## Activity
Omit every picture and return the rest of the data unaltered.

Excerpts from a dataset:
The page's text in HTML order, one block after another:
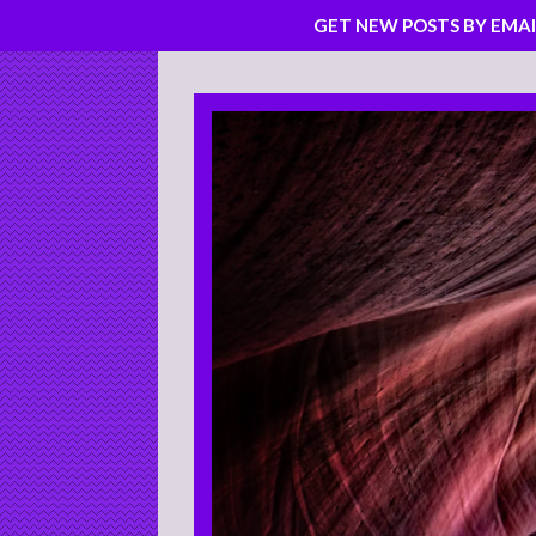
Skip
to
content
GET NEW POSTS BY
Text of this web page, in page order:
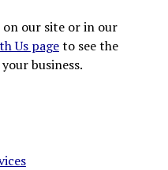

## Written answer
The page's text in HTML order, one block after another:
Skip
to
content
GET NEW POSTS BY
Text of this web page, in page order:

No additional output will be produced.